[Records from a collection]
************
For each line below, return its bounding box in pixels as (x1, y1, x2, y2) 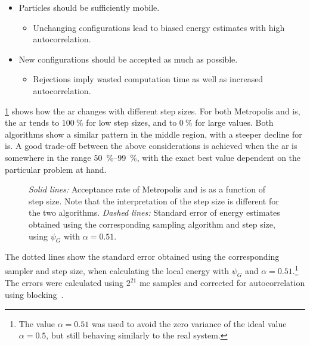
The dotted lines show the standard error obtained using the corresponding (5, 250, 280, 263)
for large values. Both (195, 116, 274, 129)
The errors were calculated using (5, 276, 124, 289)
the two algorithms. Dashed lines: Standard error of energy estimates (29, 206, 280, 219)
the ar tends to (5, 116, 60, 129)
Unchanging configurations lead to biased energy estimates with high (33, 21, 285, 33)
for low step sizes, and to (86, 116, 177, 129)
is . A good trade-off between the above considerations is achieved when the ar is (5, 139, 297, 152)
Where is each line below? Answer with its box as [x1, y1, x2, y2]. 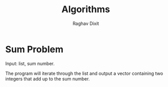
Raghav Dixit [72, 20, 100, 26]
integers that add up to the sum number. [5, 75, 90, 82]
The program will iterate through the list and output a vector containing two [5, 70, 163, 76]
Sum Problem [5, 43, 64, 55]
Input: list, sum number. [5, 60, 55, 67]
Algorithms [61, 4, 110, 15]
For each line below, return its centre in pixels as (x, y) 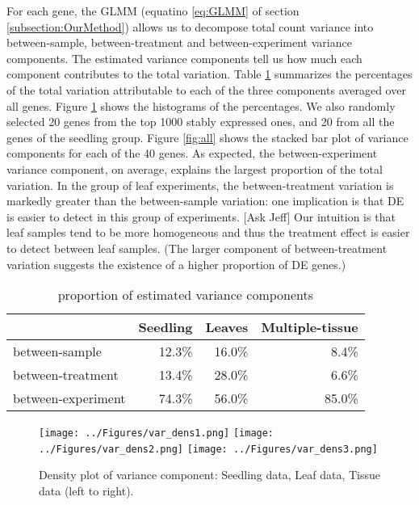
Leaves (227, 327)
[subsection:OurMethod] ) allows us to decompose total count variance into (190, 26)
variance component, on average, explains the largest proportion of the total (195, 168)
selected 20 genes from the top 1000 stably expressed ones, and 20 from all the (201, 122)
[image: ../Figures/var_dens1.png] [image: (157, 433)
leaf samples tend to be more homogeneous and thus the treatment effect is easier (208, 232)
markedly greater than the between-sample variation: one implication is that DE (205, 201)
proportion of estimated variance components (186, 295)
************
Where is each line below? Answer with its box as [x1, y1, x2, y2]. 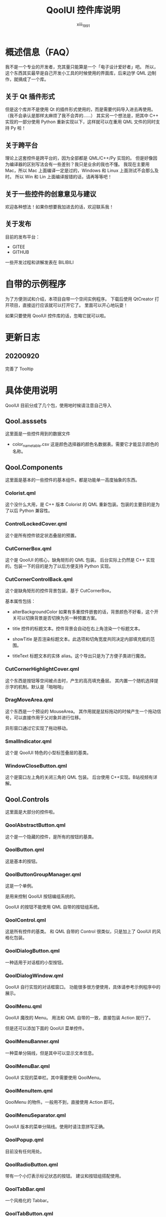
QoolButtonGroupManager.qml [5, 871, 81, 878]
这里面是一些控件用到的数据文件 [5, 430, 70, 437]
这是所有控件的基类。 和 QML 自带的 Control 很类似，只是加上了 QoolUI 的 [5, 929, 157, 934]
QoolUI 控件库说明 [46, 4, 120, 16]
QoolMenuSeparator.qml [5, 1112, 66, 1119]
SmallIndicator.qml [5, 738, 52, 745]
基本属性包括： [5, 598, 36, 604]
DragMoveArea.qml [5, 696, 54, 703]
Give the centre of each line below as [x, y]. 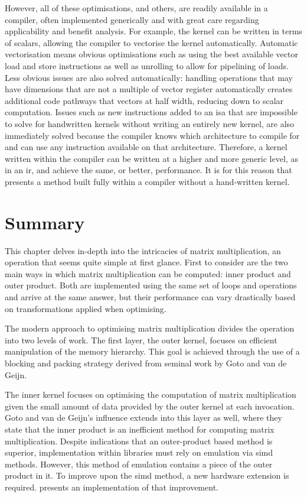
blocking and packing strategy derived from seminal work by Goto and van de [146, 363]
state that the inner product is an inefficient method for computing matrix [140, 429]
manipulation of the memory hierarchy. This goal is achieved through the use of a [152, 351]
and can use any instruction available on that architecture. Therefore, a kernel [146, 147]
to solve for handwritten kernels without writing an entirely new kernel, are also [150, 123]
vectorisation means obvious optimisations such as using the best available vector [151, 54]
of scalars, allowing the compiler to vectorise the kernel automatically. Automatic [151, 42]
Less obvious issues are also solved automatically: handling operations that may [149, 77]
************
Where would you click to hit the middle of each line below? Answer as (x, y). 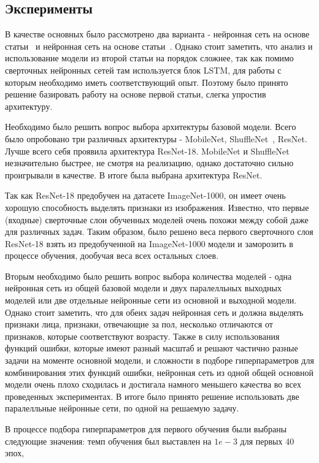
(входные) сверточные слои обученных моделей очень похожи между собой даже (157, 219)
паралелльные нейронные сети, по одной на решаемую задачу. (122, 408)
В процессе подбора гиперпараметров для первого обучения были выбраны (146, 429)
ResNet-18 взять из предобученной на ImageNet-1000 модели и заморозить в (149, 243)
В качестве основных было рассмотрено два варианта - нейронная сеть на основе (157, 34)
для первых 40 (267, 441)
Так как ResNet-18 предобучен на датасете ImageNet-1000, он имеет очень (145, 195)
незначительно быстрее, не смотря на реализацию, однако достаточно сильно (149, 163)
************
Reproduce verbatim the lines above, from the line with "of scalars, allowing" through the line with "Less obvious issues".

**OUTPUT:**
of scalars, allowing the compiler to vectorise the kernel automatically. Automatic [151, 42]
Less obvious issues are also solved automatically: handling operations that may [149, 77]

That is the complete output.